The correlograms derived from the activities of the III-i/IV pair are shown in Fig. 10; the tone-evoked data were acquired at the type III-i unit's BF and the type III-i unit is the reference unit for all correlograms. Clear ITs are observed for all stimulus conditions. The leading edge of the IT derived from the SpAc (Fig. 10F, middle), however, precedes zero delay (by ~4 ms) and the feature is significant before zero delay. This extended duration of this feature most likely reflects the effect of a regularly firing reference unit; the type III-i unit has a preferred firing interval of 5 ms, indicated by the arrow in type III-i unit autocorrelogram (Fig. 10F, left). Thus the feature probably reflects both a reduction in the type IV unit firing rate following the current spike in the type III-i unit and a residual reduction in its rate caused by a previous type III-i unit spike. In response to above-threshold stimuli, the type III-i unit does not exhibit such regular discharges (not shown) and the ITs are all to the right of origin; significant pre- and postinhibitory features accompany these ITs, but they are small compared with the ITs and can be expected in strictly inhibitory interactions (Bryant et al. 1973
). The ITs in these correlograms have a latency-to-onset of 0.75 ms and a duration of 2-4 ms. To tonal stimulation, the effectiveness measure of IT magnitude is a nonmonotonic function of level, first decreasing and then increasing above 50 dB SPL. The association index is less dependent on level, tending to decrease slightly with increasing level.
Temporal parameters of the ITs
Table 4 summarizes the temporal parameters measured (latency to IT start, latency to IT peak, and half-width) and calculated (rise time and asymmetry) for all the correlograms with significant ITs (computed as for type II/IV pairs in Voigt and Young 1990
). The latency to the start of the trough is defined as the delay at which the correlogram shows a sharp drop and the peak latency is defined as the delay in the center of the bin containing the minimum of the trough. Rise times are computed as the difference between the peak and start latencies. The half-widths were measured as the difference between the delays on either side of the IT corresponding to the correlogram values equal to the average of the correlogram mean and the minimum value of the trough. Finally, asymmetry is computed as the risetime divided by half-width.

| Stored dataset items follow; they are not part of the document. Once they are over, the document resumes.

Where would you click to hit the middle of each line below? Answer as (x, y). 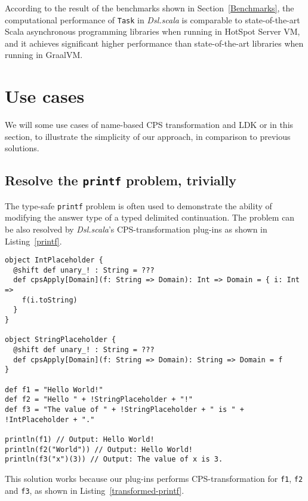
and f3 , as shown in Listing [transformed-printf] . (95, 490)
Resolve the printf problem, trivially (121, 180)
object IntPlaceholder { (54, 260)
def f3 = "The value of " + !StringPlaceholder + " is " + (124, 410)
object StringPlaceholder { (61, 340)
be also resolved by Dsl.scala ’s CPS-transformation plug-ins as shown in (136, 229)
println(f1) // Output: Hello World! (80, 439)
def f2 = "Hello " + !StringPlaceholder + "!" (99, 400)
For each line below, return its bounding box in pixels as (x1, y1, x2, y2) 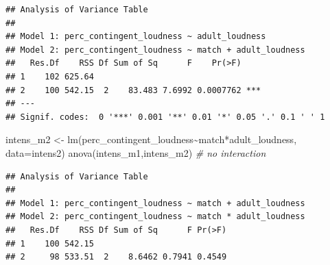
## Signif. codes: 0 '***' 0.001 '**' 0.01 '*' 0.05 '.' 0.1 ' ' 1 (5, 112, 325, 122)
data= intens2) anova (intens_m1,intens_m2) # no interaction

All the temporal measurements of the ITs were obtained from correlograms recomputed with a 0.1-ms binwidth and, because the timing parameters do not seem to vary consistently with stimulus level or BF difference in the data, the values are combined for all pairs in Table 4. The table shows that the average latency to the start of the ITs is 0.99 ms and the range is confined to values appropriate for a monosynaptic delay. Further, the ITs are asymmetric (mean value = 0.5) in shape. This asymmetry, where the rising phase of the IT is faster than the falling (trailing) edge, is expected of a monosynaptic, inhibitory synapse (Bryant et al. 1973
; Moore et al. 1970
).
Dependence of IT correlation on stimulus level
Figure 11 shows the dependence of effectiveness (A) and association (B) on tone level for the four pairs showing ITs in the gerbil (pairs with symbols) and, for comparison, 11 type II/IV pairs from decerebrate cat (solid lines) (Voigt and Young 1990
). All these pairs were tested at two or more sound pressure levels at the BF of the unit providing the inhibitory input (the type II or type III-i unit in gerbil and the type II unit in cat); the abscissa is level with respect to this reference unit's threshold. The solid lines are for pairs with BF differences <0.3 octaves and the dashed lines are for pairs with BF differences >0.3 octaves. The measures are computed over the filled regions defining the extent of the IT as in Figs. 9 and 10. In cases where the IT is not significant at a given level, the measures are computed over the range of delays at which the IT is present at other levels in the same pair and are plotted with crosses in Fig. 11.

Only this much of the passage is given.